Según los últimos datos del Instituto Nacional de Estadística, el número de suicidios en España ha incrementado de 3.393 a 3.659, en 16 años. En cambio, los muertos por accidente de tráfico han descendido desde 6.098 a 1.890, en el mismo periodo de tiempo. Esto pone de manifiesto que el suicidio se está imponiendo como una de las principales causas de muerte no natural.
Pero, ¿por qué ocurre esto? «Respecto a los casos de tráfico, se han impuesto sanciones, se han adoptado medidas y se ha invertido dinero para atajar este problema; pero en el caso de los suicidios, no», explica Javier Jiménez. «Es necesario que la gente sepa dónde recurrir y, una vez lo sepa, que tenga la tranquilidad de que cuentan con los medios necesarios para prevenir, actuar e investigar».
Además, es necesario tener en cuenta que este no es un problema exclusivo de los adultos. Con una depresión leve, un adolescente puede llegar a tener planteamientos suicidas. Las personas afectadas por una depresión mayor presentan una probabilidad de riesgo casi 20 veces superior a la población general.
Un cambio radical
Hoy Carmen tiene 53 años y no pasa ni un día sin imaginar lo diferente que hubiese sido su vida si su padre se hubiera quedado con ellos. «Si alguna persona que lea esto sea ha planteado quitarse la vida que piense en sus familiares, que no se recuperarán jamás, que le necesitan. Nunca es mejor quedarse sin la persona querida». Es por ello que desde AIPIS centran gran parte de sus esfuerzos en reeducar ese pensamiento y destruir los mitos que imperan en la sociedad. «Sólo los pobres se suicidan», «la prevención es cosa de psiquiatras», «todos están deprimidos», «son enfermos mentales» o «el que lo intenta es un valiente» son sólo algunos de ellos.

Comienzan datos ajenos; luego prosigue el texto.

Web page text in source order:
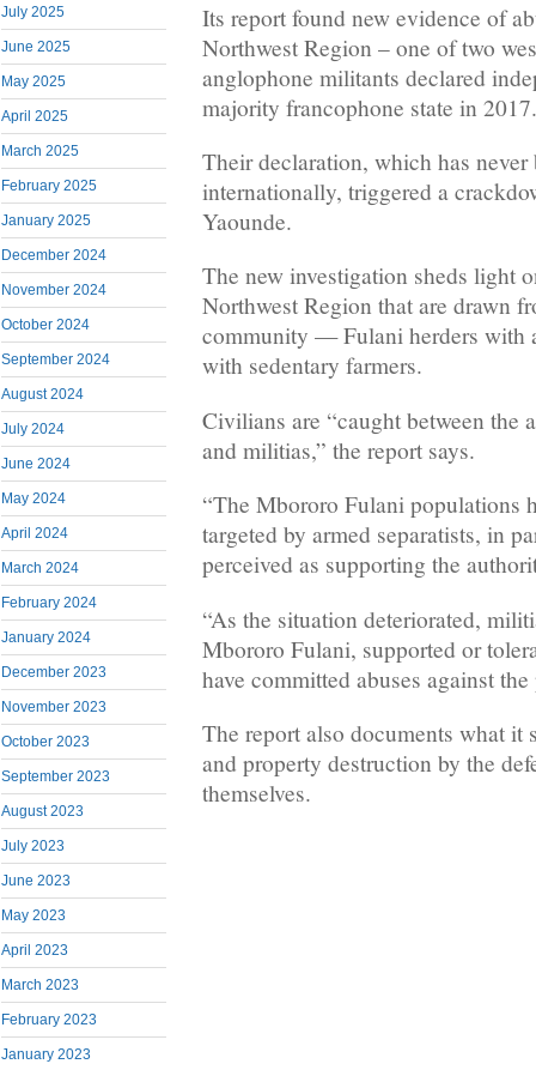
July 2025
June 2025
May 2025
April 2025
March 2025
February 2025
January 2025
December 2024
November 2024
October 2024
September 2024
August 2024
July 2024
June 2024
May 2024
April 2024
March 2024
February 2024
January 2024
December 2023
November 2023
October 2023
September 2023
August 2023
July 2023
June 2023
May 2023
April 2023
March 2023
February 2023
January 2023
Its report found new evidence of
Northwest Region – one of two
anglophone militants declared
majority francophone state in 2017.
Their declaration, which has never
internationally, triggered a
Yaounde.
The new investigation sheds light
Northwest Region that are drawn
community — Fulani herders with
with sedentary farmers.
Civilians are “caught between the
and militias,” the report says.
“The Mbororo Fulani populations
targeted by armed separatists, in
perceived as supporting the
“As the situation deteriorated,
Mbororo Fulani, supported or
have committed abuses against
The report also documents what it
and property destruction by the
themselves.
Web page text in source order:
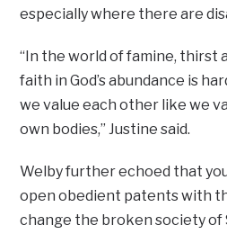
especially where there are
“In the world of famine, thirst
faith in God’s abundance is
we value each other like we
own bodies,’’ Justine said.
Welby further echoed that
open obedient patents with
change the broken society of
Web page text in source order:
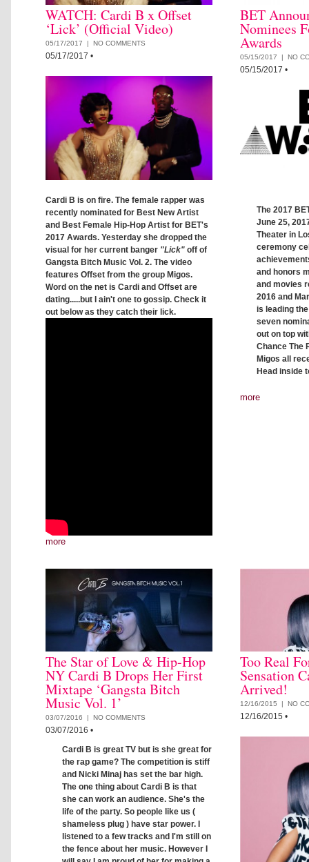
WATCH: Cardi B x Offset
‘Lick’ (Official Video)
05/17/2017 | NO COMMENTS
05/17/2017 •
Cardi B is on fire. The female rapper was
recently nominated for Best New Artist
and Best Female Hip-Hop Artist for BET's
2017 Awards. Yesterday she dropped the
visual for her current banger "Lick" off of
Gangsta Bitch Music Vol. 2. The video
features Offset from the group Migos.
Word on the net is Cardi and Offset are
dating.....but I ain't one to gossip. Check it
out below as they catch their lick.
more
BET
Nominees
Awards
05/15/2017 | NO
05/15/2017 •
The 2017
June 25,
Theater in
ceremony
and honors
and movies
2016 and
is leading
seven
out on top
Chance The
Migos all
Head inside
more
The Star of Love & Hip-Hop
NY Cardi B Drops Her First
Mixtape ‘Gangsta Bitch
Music Vol. 1’
03/07/2016 | NO COMMENTS
03/07/2016 •
Cardi B is great TV but is she great for
the rap game? The competition is stiff
and Nicki Minaj has set the bar high.
The one thing about Cardi B is that
she can work an audience. She's the
life of the party. So people like us (
shameless plug ) have star power. I
listened to a few tracks and I'm still on
the fence about her music. However I
Too Real
Sensation
Arrived!
12/16/2015 | NO
12/16/2015 •
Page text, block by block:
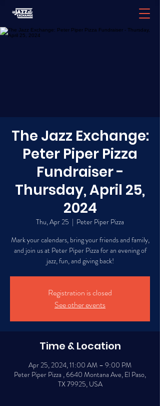
The Jazz Exchange:
Peter Piper Pizza
Fundraiser -
Thursday, April 25,
2024
Thu, Apr 25
  |
Peter Piper Pizza
Mark your calendars, bring your friends and family,
and join us at Peter Piper Pizza for an evening of
jazz, fun, and giving back!
Registration is closed
See other events
Time & Location
Apr 25, 2024, 11:00 AM – 9:00 PM
Peter Piper Pizza , 6640 Montana Ave, El Paso,
TX 79925, USA
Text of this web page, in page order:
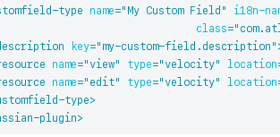
type name=" My Custom Field "
i18n-
class="
key=" my-custom-field.description "
name=" view" type=" velocity" location
name=" edit" type=" velocity" location
type>
plugin>
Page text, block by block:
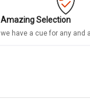
Amazing Selection
we have a cue for any and

«Siempre se ha dicho que las personas que hablan sobre el suicidio no lo llevan a cabo, pero la realidad es que un alto porcentaje de personas que lo hicieron hablaron previamente de ello», recuerda Jiménez. «Es importante ponerse siempre en la piel de otro. Son personas que, a fin de cuentas, quieren ser entendidas y sentirse queridas».
El suicidio, por tanto, no deja de ser un acto contradictorio en el que, como recoge Juan Carlos Pérez en «La mirada del suicida» (Plaza y Valdés), «el sujeto arremete contra su aflicción llevándose su vida por delante, pero aún en el último momento desearía ser salvado».En este ensayo, recuerda que « un millón de personas se quita la vida cada año en una sociedad que prefiere ocultar lo que no entiende, con la connivencia de casi todos, amparada en su antigua concepción como delito o pecado, que ha estigmatizado durante siglos esta manifestación extrema del sufrimiento humano».